The Sky is Falling
- First edition cover
- Author: Kit Pearson
- Cover artist: Lisa Jager Lapointe
- Language: English
- Series: The Guests of War Trilogy
- Genre: Young adult novel
- Publisher: Penguin Canada
- Publication date: 1989
- Publication place: Canada
- Pages: 246 pp
- Followed by: Looking at the Moon

= The Sky Is Falling (Pearson novel) =

1989 young adult novel by Kit Pearson

The Sky is Falling is a 1989 young adult novel by Kit Pearson. It is the first novel in the Guests of War trilogy, which follows the lives of Norah and Gavin Stoakes after they are evacuated from England to Canada during World War II.

The novel won the Canadian Library Association Book of the Year Award for Children and the Geoffrey Bilson Award (for best Canadian work of historical fiction written for youth).

==Plot summary==
Norah and Gavin Stoakes live in a peaceful English village until World War II causes them to be evacuated to Toronto. Norah, an independent ten-year-old, is angry with the evacuation and resents having to care for Gavin. Five-year-old Gavin does not understand the evacuation and is confused and frightened. When they arrive in Canada, Norah and Gavin are placed with Florence Ogilvie, a bossy and cold widow and her timid spinster daughter, Mary Ogilvie. The Ogilvies only wanted Gavin but were convinced to take Norah as well.
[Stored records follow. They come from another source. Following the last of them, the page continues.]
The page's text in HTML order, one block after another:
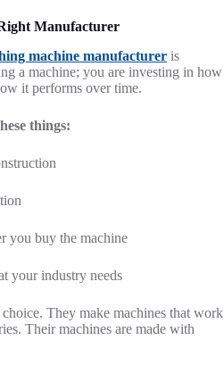
Manufacturer
machine manufacturer is
a machine; you are investing in how
it performs over time.
things:
you buy the machine
your industry needs
They make machines that work
Their machines are made with

Norah is acutely aware of their preference toward Gavin, rather than her. While Gavin quickly settles into his new home where he is spoilt and coddled by Mrs. Ogilvie, Norah cannot settle. She dislikes Mrs. Ogilvie, is bored in her strict new home, is unpopular at her new school, begins to wet the bed (something she was very angry at Gavin for doing on the boat trip there), and constantly worries about what is happening to her family in England.
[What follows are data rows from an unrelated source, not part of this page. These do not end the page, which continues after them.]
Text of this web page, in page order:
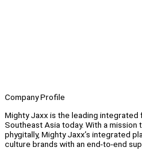
Company Profile
Mighty Jaxx is the leading
Southeast Asia today. With a
phygitally, Mighty Jaxx’s integrated
culture brands with an end-to-end
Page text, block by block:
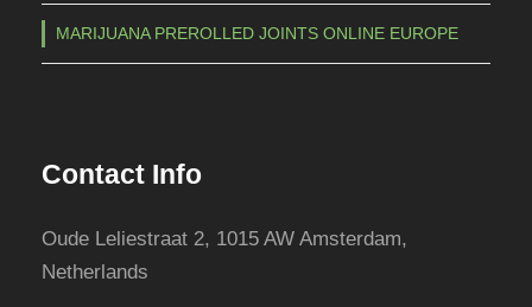
MARIJUANA PREROLLED JOINTS ONLINE EUROPE
Contact Info
Oude Leliestraat 2, 1015 AW Amsterdam,
Netherlands
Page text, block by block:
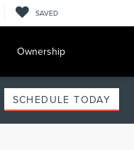
SAVED
Ownership
SCHEDULE TODAY
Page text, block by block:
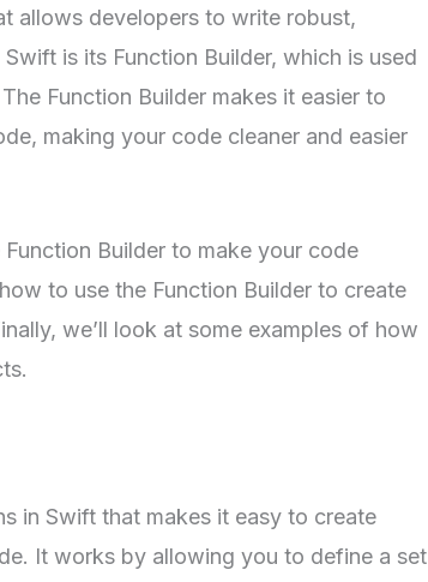
allows developers to write robust,
is its Function Builder, which is used
Function Builder makes it easier to
making your code cleaner and easier
Builder to make your code
to use the Function Builder to create
we’ll look at some examples of how
in Swift that makes it easy to create
It works by allowing you to define a set

As weeks go by, Norah’s resentment of Mrs. Ogilvie increases. Although she begins to make new friends, her misery increases as she realizes she cannot return to England for much longer than she was originally told. After Mrs. Ogilvie and Norah have an argument, Norah decides to run away and return to England on her own. She originally leaves without Gavin but decides she cannot leave him to be spoilt by Mrs. Ogilvie in a foreign country. She takes him with her but they only get as far as the train station before Norah realizes her plan is impossible. They return to the Ogilvies, expecting punishment but find that Mrs. Ogilvie and Miss Ogilvie have been very worried. Mrs. Ogilvie apologizes for ignoring Norah in the past months and asks if they can begin again. Norah accepts the offer and attempts to try to live happily in Canada. Life begins to improve and Norah accepts Canada as her temporary home for the duration of the war.

==Title meaning==
The title of The Sky is Falling comes from a child's misinterpretation of the Blitz. Early in the novel, Norah and Gavin are listening to stories with other evacuees. The group hears the story of The Sky is Falling (Chicken Little), about a chicken who believed the sky was falling. A young evacuee states that is what was happening in England.